1) CSE-KMS 2) CSE-Custom 3) SSE-S3 4) SSE-KMS
2) CSE-Custom
In this case, you would use CSE-Custom, where you would encrypt the data before sending it to S3 and also manage the client-side master key. The other encryption options available are: S3 Server-Side Encryption (SSE-S3), S3 manages keys for you; Server-Side Encryption with KMS–Managed Keys (SSE-KMS), S3 uses a customer master key that is managed in the Key Management Service to encrypt and decrypt the data before saving it to an S3 bucket; Client-Side Encryption with KMS-Managed Keys (CSE-KMS), the EMR cluster uses a customer master key to encrypt data before sending it to Amazon S3 for storage and to decrypt the data after it is downloaded.
Quiz - You have enabled encryption for your Redshift cluster and loaded 7 TBs of data into the cluster. It turns out that encryption was not required on this cluster after all. You want to make a change and ensure that the cluster is not encrypted. What are your options?
1) Restore from the latest snapshot.
2) Unload the data into S3 and reload it into a cluster that is not encrypted.
3) Check the decrypt checkbox in the Redshift modification options.

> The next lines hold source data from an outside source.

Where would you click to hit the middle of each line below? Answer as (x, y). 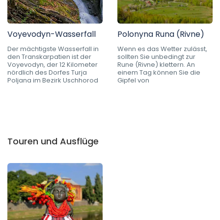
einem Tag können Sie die (159, 72)
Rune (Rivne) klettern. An (156, 64)
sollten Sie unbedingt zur (156, 56)
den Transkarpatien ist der (49, 56)
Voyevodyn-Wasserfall (52, 34)
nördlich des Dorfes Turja (47, 72)
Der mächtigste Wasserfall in (53, 49)
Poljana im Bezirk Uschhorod (53, 80)
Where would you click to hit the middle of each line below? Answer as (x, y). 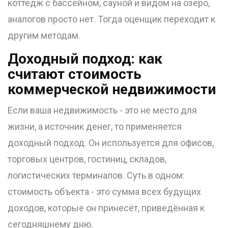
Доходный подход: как (85, 59)
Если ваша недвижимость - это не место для (102, 110)
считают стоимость (75, 74)
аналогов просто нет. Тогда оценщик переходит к (111, 19)
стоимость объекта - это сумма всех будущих (104, 192)
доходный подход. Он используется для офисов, (111, 143)
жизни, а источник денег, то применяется (95, 127)
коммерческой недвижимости (112, 90)
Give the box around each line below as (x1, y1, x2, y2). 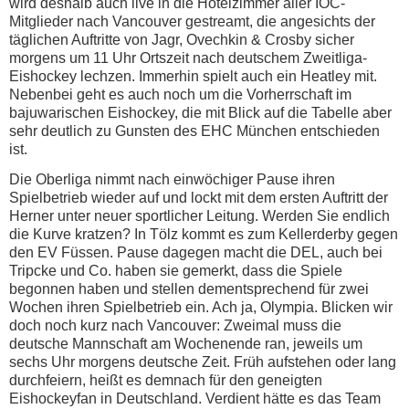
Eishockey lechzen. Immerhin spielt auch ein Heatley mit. (9, 68, 377, 84)
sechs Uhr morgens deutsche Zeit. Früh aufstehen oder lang (9, 353, 396, 370)
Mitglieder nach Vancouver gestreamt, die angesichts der (9, 13, 375, 29)
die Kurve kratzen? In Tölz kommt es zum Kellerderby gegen (9, 225, 398, 242)
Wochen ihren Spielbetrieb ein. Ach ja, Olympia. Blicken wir (9, 299, 393, 315)
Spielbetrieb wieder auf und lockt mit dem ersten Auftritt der (9, 189, 388, 205)
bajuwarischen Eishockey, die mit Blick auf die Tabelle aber (9, 104, 392, 121)
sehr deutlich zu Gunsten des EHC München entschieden (9, 122, 380, 139)
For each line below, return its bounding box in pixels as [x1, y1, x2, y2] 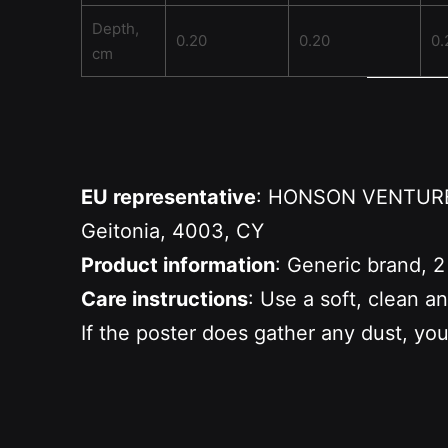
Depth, [91, 18, 139, 38]
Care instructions [80, 286, 248, 311]
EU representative [80, 184, 256, 209]
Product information [80, 252, 275, 277]
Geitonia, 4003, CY [80, 218, 264, 243]
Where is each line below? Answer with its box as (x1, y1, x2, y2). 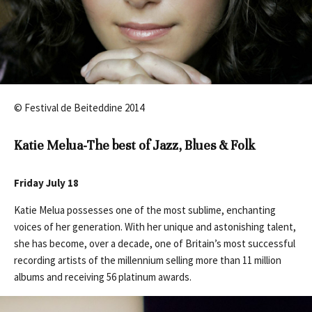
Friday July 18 (14, 176, 79, 190)
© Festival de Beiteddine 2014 (14, 101, 144, 115)
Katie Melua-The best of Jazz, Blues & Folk (14, 137, 256, 154)
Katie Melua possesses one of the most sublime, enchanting (14, 203, 276, 217)
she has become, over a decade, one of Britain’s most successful (14, 237, 295, 251)
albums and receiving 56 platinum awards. (14, 270, 192, 284)
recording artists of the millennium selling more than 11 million (14, 253, 281, 267)
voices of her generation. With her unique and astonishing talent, (14, 220, 296, 234)
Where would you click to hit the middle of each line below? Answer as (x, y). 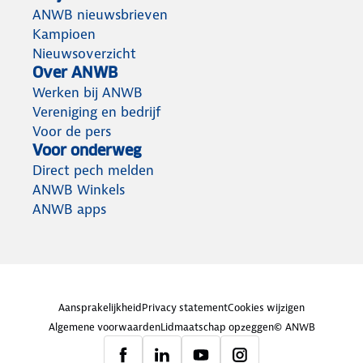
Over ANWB (75, 73)
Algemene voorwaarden (104, 327)
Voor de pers (72, 132)
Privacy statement (185, 308)
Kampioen (64, 34)
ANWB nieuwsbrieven (100, 15)
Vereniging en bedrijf (97, 112)
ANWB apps (69, 209)
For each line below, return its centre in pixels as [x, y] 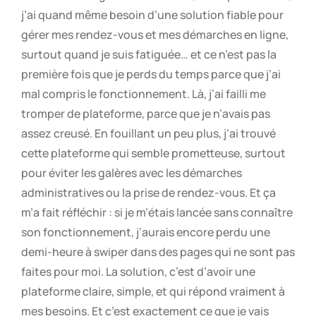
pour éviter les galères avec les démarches [132, 173]
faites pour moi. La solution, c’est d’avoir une [138, 272]
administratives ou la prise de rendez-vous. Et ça [148, 193]
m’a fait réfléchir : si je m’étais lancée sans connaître [157, 213]
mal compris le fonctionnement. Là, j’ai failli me [144, 94]
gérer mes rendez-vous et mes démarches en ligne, [155, 35]
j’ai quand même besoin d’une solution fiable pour [152, 15]
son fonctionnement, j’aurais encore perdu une [146, 232]
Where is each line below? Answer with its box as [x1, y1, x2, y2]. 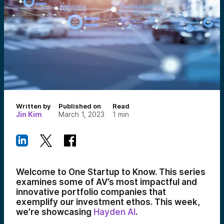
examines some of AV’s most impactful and [16, 177, 197, 187]
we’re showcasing [16, 207, 93, 217]
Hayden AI [93, 207, 135, 217]
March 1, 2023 [58, 110, 104, 118]
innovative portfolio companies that [16, 187, 166, 197]
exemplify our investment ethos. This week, [16, 197, 200, 207]
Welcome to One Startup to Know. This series [16, 167, 205, 177]
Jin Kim [16, 110, 42, 118]
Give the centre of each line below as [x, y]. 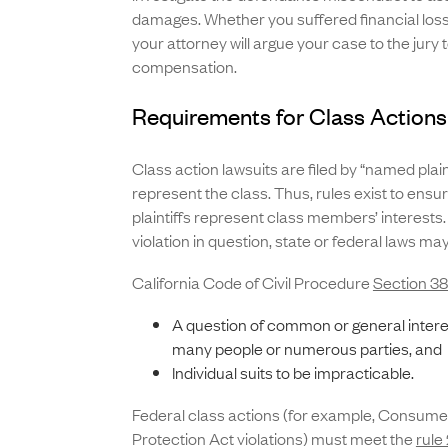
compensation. [184, 66]
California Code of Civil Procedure [252, 282]
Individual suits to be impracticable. [292, 372]
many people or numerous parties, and [306, 348]
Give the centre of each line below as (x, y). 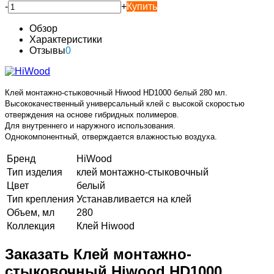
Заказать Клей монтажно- (98, 254)
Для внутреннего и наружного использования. (90, 125)
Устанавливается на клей (134, 199)
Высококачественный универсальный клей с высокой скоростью (125, 103)
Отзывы (47, 50)
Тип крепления (40, 199)
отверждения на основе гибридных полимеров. (92, 114)
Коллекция (31, 226)
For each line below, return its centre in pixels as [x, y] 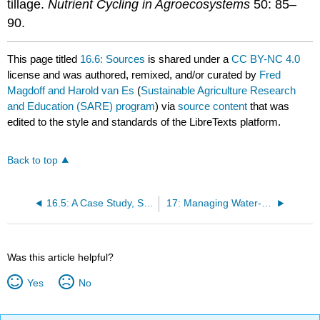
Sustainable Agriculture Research [219, 90]
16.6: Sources [113, 59]
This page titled [44, 59]
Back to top [33, 160]
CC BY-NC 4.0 [266, 59]
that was [269, 106]
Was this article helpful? [61, 257]
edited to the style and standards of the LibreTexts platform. [144, 121]
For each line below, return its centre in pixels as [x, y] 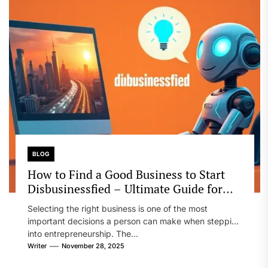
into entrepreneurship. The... [83, 234]
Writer [37, 246]
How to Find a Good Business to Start [126, 174]
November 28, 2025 [93, 246]
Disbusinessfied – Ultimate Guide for [125, 189]
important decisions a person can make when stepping [134, 221]
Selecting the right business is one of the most [117, 208]
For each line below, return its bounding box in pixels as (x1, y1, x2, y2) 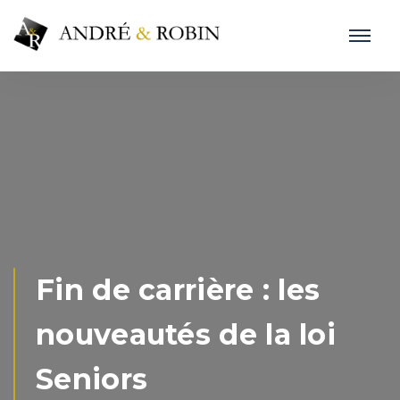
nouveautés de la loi (36, 317, 336, 352)
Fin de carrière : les (36, 272, 321, 307)
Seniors (36, 362, 148, 396)
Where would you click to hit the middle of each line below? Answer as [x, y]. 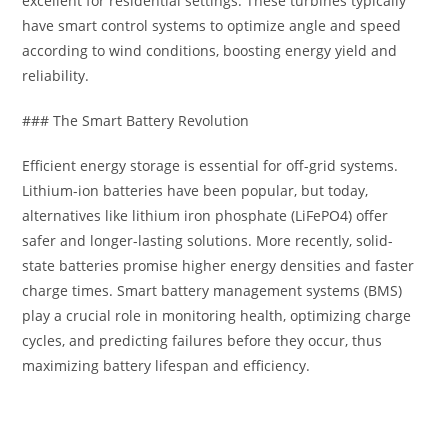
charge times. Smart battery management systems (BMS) [212, 290]
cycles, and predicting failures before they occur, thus [202, 340]
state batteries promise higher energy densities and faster [218, 265]
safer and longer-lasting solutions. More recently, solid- [208, 240]
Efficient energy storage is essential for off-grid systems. [210, 165]
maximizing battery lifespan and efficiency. [166, 365]
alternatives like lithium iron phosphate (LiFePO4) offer [205, 215]
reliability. [56, 75]
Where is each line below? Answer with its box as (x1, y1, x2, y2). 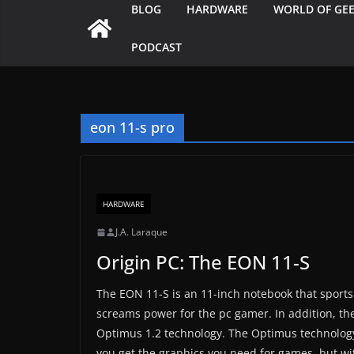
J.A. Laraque (115, 225, 168, 239)
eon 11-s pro (90, 118, 175, 137)
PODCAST (131, 40, 182, 55)
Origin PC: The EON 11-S (96, 249, 310, 276)
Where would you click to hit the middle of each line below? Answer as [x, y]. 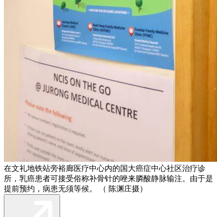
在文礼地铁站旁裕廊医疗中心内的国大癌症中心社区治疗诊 [105, 168]
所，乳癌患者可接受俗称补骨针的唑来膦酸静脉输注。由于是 [108, 178]
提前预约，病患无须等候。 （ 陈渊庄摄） [76, 188]
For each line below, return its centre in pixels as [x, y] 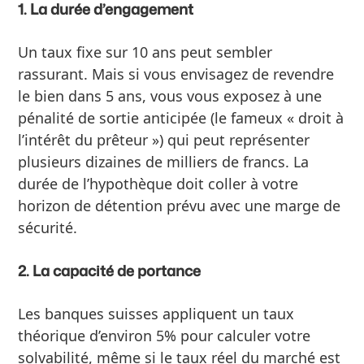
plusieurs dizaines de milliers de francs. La [164, 161]
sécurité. [48, 227]
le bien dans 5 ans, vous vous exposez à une [170, 95]
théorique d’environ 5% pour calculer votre [165, 335]
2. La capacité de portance [110, 270]
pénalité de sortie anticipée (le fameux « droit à [181, 117]
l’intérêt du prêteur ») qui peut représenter [164, 139]
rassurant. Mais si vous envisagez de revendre [176, 74]
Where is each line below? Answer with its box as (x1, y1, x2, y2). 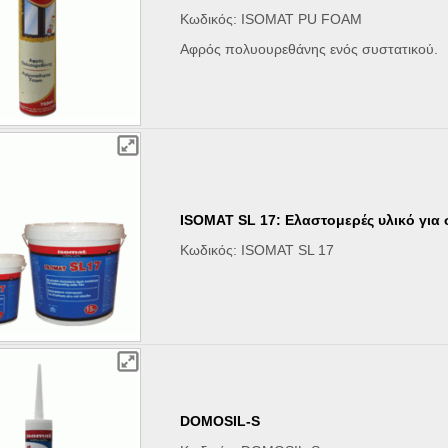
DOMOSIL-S (180, 413, 261, 430)
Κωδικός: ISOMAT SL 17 (180, 242, 335, 259)
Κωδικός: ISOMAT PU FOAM (180, 11, 363, 28)
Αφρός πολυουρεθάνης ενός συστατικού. (180, 41, 439, 58)
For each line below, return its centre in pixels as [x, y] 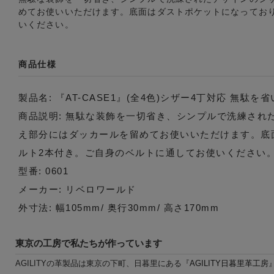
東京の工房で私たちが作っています [89, 243]
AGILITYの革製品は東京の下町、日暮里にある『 [102, 263]
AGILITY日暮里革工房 [229, 263]
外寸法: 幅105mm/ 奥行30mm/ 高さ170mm [119, 207]
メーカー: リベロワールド [77, 189]
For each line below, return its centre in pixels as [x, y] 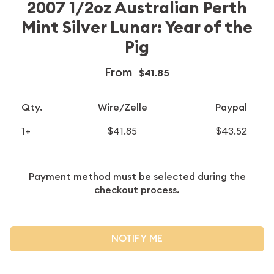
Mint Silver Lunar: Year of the [137, 28]
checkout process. [137, 190]
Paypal [231, 107]
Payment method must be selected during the [137, 176]
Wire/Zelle [122, 107]
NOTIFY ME [137, 239]
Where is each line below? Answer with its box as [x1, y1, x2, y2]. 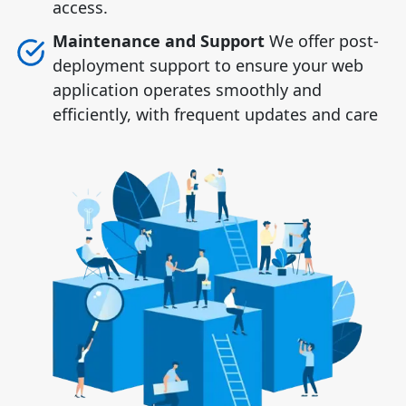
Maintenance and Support [52, 29, 265, 52]
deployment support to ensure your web [52, 53, 363, 76]
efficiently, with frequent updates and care [52, 102, 378, 125]
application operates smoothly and [52, 78, 322, 101]
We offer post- [264, 29, 379, 52]
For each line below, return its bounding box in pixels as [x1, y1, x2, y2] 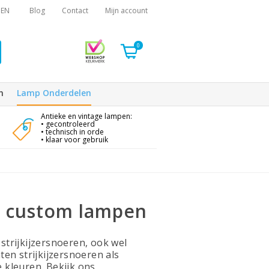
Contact [62, 5, 88, 16]
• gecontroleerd [40, 119, 95, 129]
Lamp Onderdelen [17, 87, 91, 98]
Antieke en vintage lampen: [40, 111, 132, 121]
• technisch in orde [40, 127, 104, 137]
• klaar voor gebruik [40, 134, 108, 145]
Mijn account [105, 5, 148, 16]
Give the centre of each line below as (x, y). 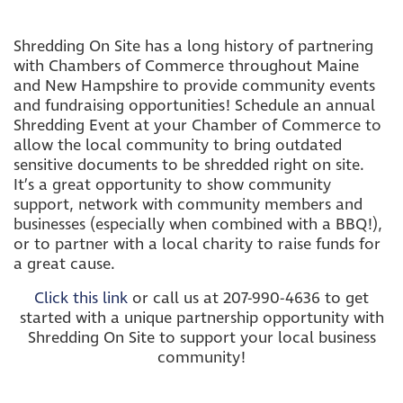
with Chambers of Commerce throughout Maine (186, 66)
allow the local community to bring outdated (178, 145)
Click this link (81, 298)
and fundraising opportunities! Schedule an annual (194, 106)
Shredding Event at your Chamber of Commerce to (197, 125)
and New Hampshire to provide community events (194, 86)
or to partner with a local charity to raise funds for (197, 244)
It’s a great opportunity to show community (172, 185)
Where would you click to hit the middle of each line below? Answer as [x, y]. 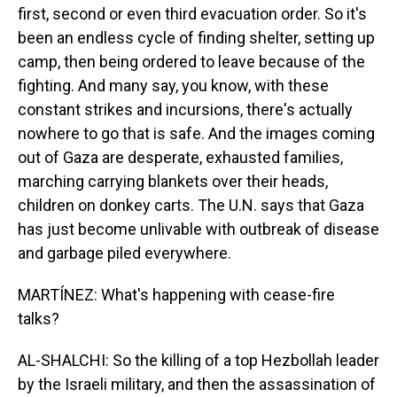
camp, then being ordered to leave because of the [191, 62]
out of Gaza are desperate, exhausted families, [180, 157]
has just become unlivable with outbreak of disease [198, 229]
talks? [39, 319]
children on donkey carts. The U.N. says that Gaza [191, 205]
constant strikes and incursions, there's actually [185, 109]
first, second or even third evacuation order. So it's [192, 14]
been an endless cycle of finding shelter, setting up [196, 38]
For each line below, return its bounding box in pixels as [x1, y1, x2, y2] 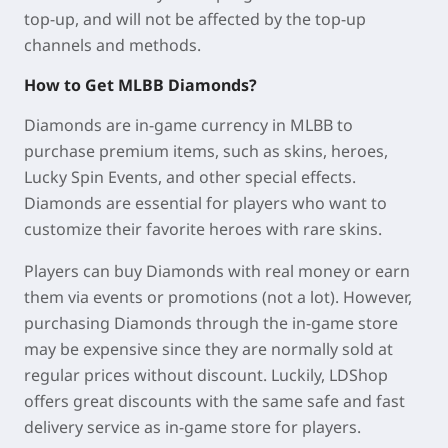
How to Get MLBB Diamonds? [24, 74, 257, 97]
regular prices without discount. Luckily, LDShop [24, 364, 388, 387]
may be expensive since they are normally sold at [24, 338, 393, 361]
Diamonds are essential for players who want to [24, 192, 387, 215]
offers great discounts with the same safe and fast [24, 390, 405, 413]
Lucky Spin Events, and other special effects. [24, 166, 356, 189]
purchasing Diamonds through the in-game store [24, 312, 398, 335]
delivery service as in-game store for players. [24, 416, 361, 439]
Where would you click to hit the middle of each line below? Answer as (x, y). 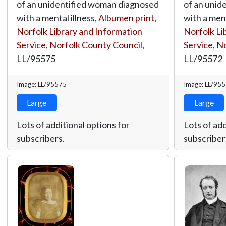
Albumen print (126, 17)
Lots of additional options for (73, 124)
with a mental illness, (57, 17)
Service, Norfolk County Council (79, 45)
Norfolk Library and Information (79, 31)
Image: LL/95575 (41, 84)
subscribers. (40, 138)
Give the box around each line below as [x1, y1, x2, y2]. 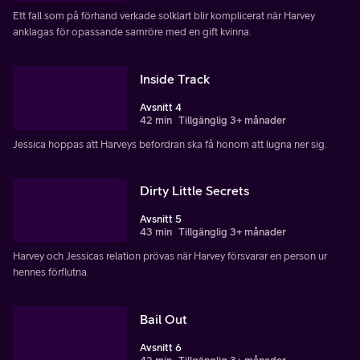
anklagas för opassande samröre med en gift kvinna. [13, 25, 252, 38]
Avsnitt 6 [140, 342, 182, 354]
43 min [140, 226, 172, 239]
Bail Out [140, 312, 187, 327]
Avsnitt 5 [140, 213, 182, 226]
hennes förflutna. [13, 266, 89, 279]
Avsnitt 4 [140, 100, 182, 113]
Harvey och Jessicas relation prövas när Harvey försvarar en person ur [13, 250, 327, 263]
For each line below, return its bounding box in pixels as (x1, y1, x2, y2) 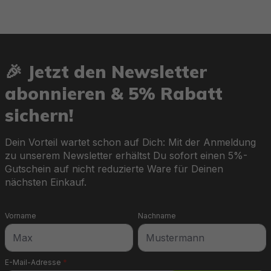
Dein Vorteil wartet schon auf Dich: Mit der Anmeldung (5, 136, 256, 148)
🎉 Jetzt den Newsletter (5, 60, 207, 82)
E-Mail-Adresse (5, 258, 63, 267)
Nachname (138, 211, 176, 220)
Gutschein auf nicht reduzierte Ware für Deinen (5, 163, 223, 175)
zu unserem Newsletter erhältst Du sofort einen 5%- (5, 149, 247, 162)
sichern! (5, 104, 73, 126)
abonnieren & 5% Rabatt (5, 82, 223, 104)
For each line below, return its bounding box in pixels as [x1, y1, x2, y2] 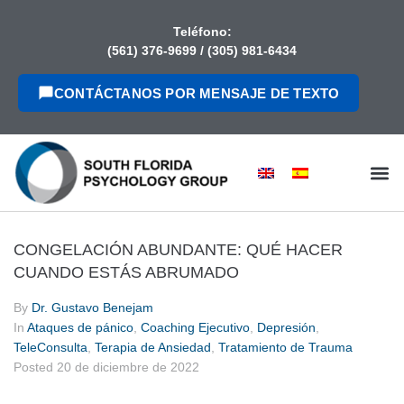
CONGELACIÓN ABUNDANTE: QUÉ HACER [14, 241, 343, 260]
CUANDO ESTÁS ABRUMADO [14, 263, 239, 282]
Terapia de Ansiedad [95, 340, 211, 355]
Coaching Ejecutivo [141, 320, 250, 335]
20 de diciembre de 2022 [57, 360, 199, 375]
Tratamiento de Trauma [218, 340, 353, 355]
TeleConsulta [14, 340, 87, 355]
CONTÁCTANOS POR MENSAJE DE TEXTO [54, 85, 340, 101]

4) Delete the KMS managed keys.
5) Create a new cluster that is not encrypted and reload the data.
2) and 5)
Once you enable encryption for a Redshift cluster upon launch, you can cannot then change it to an unencrypted cluster. You’ll have to unload the data and reload the data into a new cluster with your new encryption setting. Alternatively, if you still have the data in S3 or other supported source, then load the data into a new cluster with your new encryption setting. When you encrypt a Redshift cluster, data blocks and system metadata are encrypted for the cluster and its snapshots.